Segundo Luís Pesca, dirigente da Federação Nacional de Sindicatos dos Trabalhadores em Funções Públicas e Sociais, os tripulantes de ambulâncias do INEM e os trabalhadores dos centros de orientação de doentes urgentes (CODU) decidiram marcar uma greve nacional para dia 1 do próximo mês, que coincidirá com uma manifestação de protesto em Lisboa.
“Os trabalhadores do INEM reivindicaram uma carreira, houve um compromisso por parte do Ministério da Saúde para a revisão e negociação da carreira e, lamentavelmente, na semana passada, o secretário de Estado Adjunto da Saúde informou-nos que esta carreira não ia ver a luz do dia nesta legislatura”, afirmou Luís Pesca em declarações à agência Lusa.

Para a Federação de Sindicatos, o Ministério da Saúde andou a enganar os trabalhadores ao solicitar que parassem os seus momentos de luta porque a carreira estava a ser negociada e ia ser finalizada.

“Foi um engodo aos trabalhadores”, resumiu Luís Pesca.

Assim, os técnicos de emergência e os técnicos de ambulância do INEM decidiram avançar com um pré-aviso de greve nacional para dia 1 de outubro, três dias antes das eleições legislativas.

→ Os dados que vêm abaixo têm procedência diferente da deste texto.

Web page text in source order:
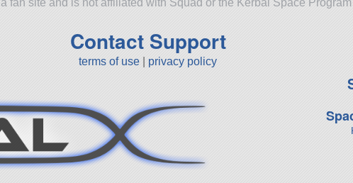
Contact Support
terms of use privacy policy

Entretanto, o INEM lamentou a decisão dos técnicos do instituto de marcar uma greve para 01 de outubro e avisou que tomará todas as providências para manter os níveis de operacionalidade necessários para prestar socorro de emergência médica.

Em comunicado, o INEM deixa um apelo aos seus profissionais para que “mantenham o compromisso fundamental “de garantir a “prestação de auxílio de emergência médica em condições de respeito pela expectativa pública de prontidão e efetividade”.

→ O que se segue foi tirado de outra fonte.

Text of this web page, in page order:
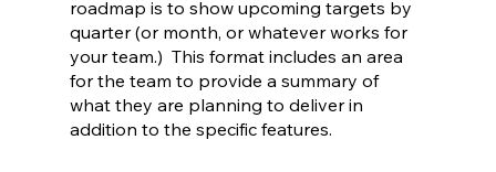
roadmap is to show upcoming targets by
quarter (or month, or whatever works for
your team.)  This format includes an area
for the team to provide a summary of
what they are planning to deliver in
addition to the specific features.
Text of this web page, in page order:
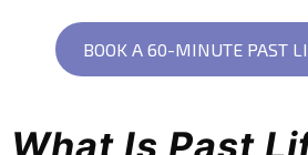
BOOK A 60-MINUTE PAST
What Is Past

O INEM deixa ainda um sinal de confiança à população, lembrando que o socorro de emergência é assegurado numa perspetiva de complementaridade de meios, no âmbito do Sistema Integrado de Emergência Médica (SIEM), de que fazem parte o INEM, os Bombeiros e a Cruz Vermelha Portuguesa, bem como a PSP e a GNR.

“Assim, o Sistema Integrado de Emergência Médica manterá as suas condições de operacionalidade e o socorro à população estará sempre assegurado”, sublinha.